To do |
Report each line of the records below that holds the word "experiment".

[Stored dataset items]
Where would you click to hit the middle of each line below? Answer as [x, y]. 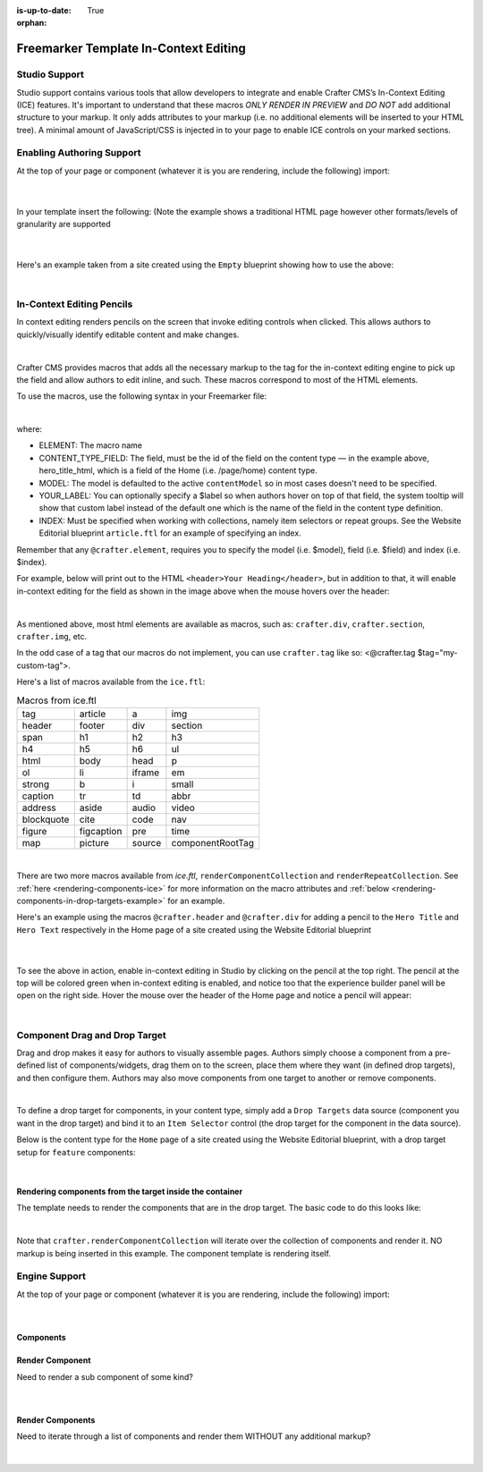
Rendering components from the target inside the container [130, 1192]
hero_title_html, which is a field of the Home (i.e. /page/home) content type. [178, 470]
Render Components [56, 1420]
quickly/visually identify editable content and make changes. [128, 334]
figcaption [101, 831]
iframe [146, 772]
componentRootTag [213, 842]
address [39, 808]
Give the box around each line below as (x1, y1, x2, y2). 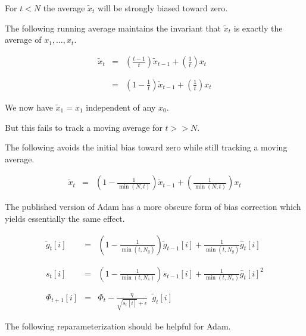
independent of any (86, 101, 156, 113)
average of (5, 33, 42, 46)
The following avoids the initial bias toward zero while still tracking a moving (5, 141, 288, 153)
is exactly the (233, 21, 283, 34)
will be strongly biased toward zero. (98, 2, 228, 14)
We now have (5, 101, 53, 113)
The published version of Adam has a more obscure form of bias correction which (5, 200, 301, 213)
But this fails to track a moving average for (5, 121, 163, 133)
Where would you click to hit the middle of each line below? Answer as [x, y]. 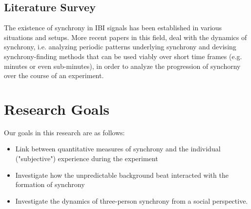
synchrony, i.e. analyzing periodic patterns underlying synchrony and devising [120, 47]
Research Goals [57, 109]
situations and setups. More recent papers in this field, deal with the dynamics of [125, 37]
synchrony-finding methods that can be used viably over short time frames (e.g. [123, 56]
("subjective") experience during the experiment [87, 158]
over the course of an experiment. [54, 75]
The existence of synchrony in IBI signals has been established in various [113, 28]
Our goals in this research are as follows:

Expected answer |
("subjective") experience during the experiment [87, 158]
over the course of an experiment. [54, 75]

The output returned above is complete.